In this paper we have shown that the current TensorFlow Lite transfer learning implementation is incapable of handling realistic, continual learning tasks, as simulated through the CORe50 benchmark and demonstrated through our own Android demo application. To solve this issue, we expanded Google’s TF Lite library to include continual learning capabilities, by introducing a simple replay buffer into the current TL model. The code for our demo application will be open-sourced with the goal of enabling developers to integrate continual learning to their smartphone applications, as well as facilitating further development of continual learning functionality into the TF Lite environment.

In the future, we will focus on implementing additional continual learning methodologies, like regularization, modularity and more sophisticated rehearsal techniques, within the limitations of TF Lite, by altering the head network of the model, and testing our models, head-to-head, with several current state-of-the art algorithms.
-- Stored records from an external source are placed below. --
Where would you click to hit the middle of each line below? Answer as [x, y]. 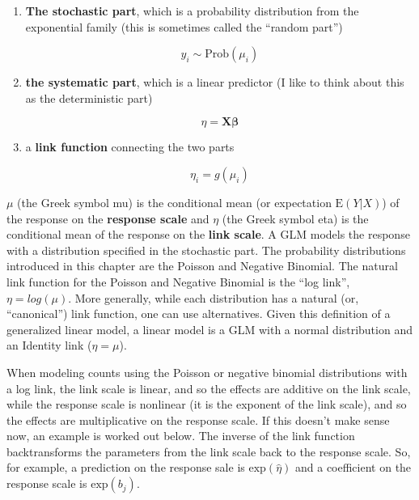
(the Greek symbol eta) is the [295, 218]
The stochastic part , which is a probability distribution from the [192, 11]
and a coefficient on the [353, 467]
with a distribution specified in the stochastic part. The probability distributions [206, 250]
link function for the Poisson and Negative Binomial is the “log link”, [178, 281]
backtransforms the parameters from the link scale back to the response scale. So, [209, 451]
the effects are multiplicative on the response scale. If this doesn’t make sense [198, 419]
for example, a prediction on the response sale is [126, 467]

We will experiment with adding more layers to the head and increasing the overall complexity of the network to allow for tuning the representation as well. Finally, we intend to implement a dedicated continual learning TF API for Android to facilitate further development and experimentation in this sector.


This project has received funding from the European Union’s Horizon 2020 Research and Innovation Programme under Grant Agreement No 739578 and the Government of the Republic of Cyprus through the Deputy Ministry of Research, Innovation and Digital Policy.